_TASK_
Reproduce this listing from its first line through the line with "pcap_close(handle); //Close the", inclusive, leaving out all that follows.

═══ EXERCISE DATA

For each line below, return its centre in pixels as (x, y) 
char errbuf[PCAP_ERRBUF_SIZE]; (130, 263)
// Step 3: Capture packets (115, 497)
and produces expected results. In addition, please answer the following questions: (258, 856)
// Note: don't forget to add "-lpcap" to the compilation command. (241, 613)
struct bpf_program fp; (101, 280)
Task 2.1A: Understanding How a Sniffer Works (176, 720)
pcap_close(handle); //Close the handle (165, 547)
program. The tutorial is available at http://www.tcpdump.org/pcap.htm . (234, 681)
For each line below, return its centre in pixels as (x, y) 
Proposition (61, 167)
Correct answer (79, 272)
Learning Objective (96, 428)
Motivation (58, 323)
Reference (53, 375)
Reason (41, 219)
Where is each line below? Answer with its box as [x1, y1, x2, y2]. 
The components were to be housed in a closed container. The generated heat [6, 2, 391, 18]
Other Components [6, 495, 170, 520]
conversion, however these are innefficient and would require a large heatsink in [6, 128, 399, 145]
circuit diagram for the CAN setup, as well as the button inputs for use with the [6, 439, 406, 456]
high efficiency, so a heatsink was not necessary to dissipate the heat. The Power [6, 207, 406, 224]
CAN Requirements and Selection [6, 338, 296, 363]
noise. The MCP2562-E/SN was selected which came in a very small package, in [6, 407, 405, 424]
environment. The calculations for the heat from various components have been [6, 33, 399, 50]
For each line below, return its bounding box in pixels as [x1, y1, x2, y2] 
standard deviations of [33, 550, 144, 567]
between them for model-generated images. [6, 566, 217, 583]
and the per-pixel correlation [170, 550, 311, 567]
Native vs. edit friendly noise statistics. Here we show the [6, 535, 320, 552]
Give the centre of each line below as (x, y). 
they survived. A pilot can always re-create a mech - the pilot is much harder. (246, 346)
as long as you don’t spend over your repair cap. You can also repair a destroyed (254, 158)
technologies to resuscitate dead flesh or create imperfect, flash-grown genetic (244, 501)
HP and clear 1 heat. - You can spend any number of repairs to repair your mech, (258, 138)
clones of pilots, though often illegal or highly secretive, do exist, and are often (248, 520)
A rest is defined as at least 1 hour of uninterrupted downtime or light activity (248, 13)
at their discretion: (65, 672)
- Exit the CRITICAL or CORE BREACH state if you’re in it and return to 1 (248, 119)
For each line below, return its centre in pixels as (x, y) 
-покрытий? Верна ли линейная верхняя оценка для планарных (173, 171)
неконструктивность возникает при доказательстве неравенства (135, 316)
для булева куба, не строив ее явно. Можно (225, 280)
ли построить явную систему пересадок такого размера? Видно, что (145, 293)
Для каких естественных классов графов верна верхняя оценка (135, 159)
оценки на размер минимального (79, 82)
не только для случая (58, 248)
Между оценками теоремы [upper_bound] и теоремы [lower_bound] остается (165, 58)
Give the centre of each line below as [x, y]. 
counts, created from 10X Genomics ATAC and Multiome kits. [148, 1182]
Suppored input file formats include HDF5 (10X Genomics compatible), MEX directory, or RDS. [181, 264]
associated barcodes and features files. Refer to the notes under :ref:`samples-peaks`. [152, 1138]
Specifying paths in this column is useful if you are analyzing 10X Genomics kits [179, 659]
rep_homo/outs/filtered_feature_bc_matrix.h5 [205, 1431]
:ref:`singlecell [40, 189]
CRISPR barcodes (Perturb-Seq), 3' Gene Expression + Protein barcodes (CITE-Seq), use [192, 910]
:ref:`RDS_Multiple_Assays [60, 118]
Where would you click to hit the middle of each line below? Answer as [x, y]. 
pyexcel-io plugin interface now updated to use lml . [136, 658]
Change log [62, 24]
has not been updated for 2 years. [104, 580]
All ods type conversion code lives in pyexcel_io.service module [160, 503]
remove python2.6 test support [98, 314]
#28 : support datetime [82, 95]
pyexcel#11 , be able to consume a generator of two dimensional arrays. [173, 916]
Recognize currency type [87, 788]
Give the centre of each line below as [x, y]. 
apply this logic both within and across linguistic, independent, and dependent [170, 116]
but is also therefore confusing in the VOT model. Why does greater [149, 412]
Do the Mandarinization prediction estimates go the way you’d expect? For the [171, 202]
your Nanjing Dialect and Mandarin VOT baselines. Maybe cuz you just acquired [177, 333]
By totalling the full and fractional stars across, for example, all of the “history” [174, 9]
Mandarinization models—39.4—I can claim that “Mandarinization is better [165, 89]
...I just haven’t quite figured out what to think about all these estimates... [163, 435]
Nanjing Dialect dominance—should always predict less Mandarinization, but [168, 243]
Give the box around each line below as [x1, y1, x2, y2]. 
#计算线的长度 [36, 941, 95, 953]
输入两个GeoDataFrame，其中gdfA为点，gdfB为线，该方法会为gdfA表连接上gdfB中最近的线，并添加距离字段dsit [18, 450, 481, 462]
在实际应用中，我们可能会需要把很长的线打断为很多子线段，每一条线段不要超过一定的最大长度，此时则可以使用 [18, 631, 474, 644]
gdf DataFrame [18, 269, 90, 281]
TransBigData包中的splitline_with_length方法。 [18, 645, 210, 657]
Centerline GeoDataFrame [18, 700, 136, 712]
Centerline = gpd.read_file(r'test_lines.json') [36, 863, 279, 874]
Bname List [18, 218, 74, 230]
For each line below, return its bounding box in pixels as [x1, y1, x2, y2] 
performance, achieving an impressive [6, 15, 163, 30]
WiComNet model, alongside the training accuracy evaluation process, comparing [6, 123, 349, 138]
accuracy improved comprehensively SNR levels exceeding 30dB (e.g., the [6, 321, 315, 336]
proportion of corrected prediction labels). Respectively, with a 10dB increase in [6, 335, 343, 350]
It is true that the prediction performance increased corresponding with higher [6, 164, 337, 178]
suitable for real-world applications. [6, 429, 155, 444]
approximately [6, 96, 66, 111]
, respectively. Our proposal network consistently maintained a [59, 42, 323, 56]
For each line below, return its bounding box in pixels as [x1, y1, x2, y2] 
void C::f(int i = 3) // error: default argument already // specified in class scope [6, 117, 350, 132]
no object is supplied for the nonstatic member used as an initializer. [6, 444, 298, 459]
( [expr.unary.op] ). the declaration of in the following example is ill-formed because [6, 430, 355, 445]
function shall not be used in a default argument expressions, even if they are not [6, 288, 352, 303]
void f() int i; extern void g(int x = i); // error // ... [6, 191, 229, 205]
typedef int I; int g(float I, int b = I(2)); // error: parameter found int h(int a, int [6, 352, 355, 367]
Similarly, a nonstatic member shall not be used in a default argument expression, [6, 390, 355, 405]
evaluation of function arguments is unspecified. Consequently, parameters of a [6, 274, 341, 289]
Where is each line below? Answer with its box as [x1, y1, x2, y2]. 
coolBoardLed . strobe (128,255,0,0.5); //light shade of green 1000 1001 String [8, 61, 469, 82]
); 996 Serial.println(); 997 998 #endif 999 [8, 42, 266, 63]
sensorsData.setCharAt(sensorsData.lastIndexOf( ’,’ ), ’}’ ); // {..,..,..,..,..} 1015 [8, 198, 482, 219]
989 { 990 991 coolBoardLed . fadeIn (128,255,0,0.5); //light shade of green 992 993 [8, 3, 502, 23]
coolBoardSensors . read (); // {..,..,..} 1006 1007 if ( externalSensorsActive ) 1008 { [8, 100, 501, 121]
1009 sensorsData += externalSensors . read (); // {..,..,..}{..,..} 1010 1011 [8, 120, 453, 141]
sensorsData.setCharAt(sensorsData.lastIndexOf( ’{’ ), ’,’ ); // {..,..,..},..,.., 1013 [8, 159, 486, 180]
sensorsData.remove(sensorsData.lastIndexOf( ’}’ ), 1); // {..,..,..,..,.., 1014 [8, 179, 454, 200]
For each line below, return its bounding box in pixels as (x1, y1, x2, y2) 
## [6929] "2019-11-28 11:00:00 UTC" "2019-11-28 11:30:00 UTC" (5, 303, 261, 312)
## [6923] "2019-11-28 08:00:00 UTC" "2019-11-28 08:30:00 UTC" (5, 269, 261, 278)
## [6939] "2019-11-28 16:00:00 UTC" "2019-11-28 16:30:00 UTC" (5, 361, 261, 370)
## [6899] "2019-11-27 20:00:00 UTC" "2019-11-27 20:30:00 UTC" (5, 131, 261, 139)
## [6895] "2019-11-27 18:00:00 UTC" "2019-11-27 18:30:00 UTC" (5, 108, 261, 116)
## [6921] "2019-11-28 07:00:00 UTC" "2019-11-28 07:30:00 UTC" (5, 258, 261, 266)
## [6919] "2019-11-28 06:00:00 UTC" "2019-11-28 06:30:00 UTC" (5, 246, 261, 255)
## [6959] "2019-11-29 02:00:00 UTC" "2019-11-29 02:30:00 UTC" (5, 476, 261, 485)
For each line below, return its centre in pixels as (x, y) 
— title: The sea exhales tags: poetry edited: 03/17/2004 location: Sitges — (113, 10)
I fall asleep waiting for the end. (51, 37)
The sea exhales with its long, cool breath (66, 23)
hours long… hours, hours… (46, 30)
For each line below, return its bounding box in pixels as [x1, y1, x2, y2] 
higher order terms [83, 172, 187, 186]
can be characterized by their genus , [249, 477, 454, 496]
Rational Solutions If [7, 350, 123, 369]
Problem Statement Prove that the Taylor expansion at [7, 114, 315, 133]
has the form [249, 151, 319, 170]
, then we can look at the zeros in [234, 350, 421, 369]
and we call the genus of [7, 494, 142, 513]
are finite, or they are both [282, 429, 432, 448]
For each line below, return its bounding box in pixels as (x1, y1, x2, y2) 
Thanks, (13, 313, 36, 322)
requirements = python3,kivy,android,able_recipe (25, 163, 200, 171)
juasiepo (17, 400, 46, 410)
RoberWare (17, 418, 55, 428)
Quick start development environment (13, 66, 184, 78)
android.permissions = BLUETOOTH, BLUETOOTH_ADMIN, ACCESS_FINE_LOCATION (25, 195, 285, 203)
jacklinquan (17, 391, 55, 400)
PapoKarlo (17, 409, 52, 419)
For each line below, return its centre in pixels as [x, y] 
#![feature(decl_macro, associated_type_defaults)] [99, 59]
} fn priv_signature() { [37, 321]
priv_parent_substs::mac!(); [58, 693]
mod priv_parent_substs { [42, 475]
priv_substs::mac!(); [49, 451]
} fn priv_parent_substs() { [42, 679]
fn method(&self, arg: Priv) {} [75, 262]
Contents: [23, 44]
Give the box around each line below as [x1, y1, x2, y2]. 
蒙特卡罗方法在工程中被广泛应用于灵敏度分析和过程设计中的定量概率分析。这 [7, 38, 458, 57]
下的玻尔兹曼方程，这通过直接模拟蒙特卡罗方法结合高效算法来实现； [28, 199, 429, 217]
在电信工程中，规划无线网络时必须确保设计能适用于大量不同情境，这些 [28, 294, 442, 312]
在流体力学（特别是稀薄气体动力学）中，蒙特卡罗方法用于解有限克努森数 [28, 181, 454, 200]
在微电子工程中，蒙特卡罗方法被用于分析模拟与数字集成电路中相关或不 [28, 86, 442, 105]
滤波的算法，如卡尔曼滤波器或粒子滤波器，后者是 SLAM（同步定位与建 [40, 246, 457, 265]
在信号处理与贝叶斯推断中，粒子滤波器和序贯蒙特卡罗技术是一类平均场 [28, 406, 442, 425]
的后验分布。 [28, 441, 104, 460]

══════

_THE COMPLETED TASK_
For each line below, return its centre in pixels as (x, y) 
char errbuf[PCAP_ERRBUF_SIZE]; (130, 263)
// Step 3: Capture packets (115, 497)
and produces expected results. In addition, please answer the following questions: (258, 856)
// Note: don't forget to add "-lpcap" to the compilation command. (241, 613)
struct bpf_program fp; (101, 280)
Task 2.1A: Understanding How a Sniffer Works (176, 720)
pcap_close(handle); //Close the handle (165, 547)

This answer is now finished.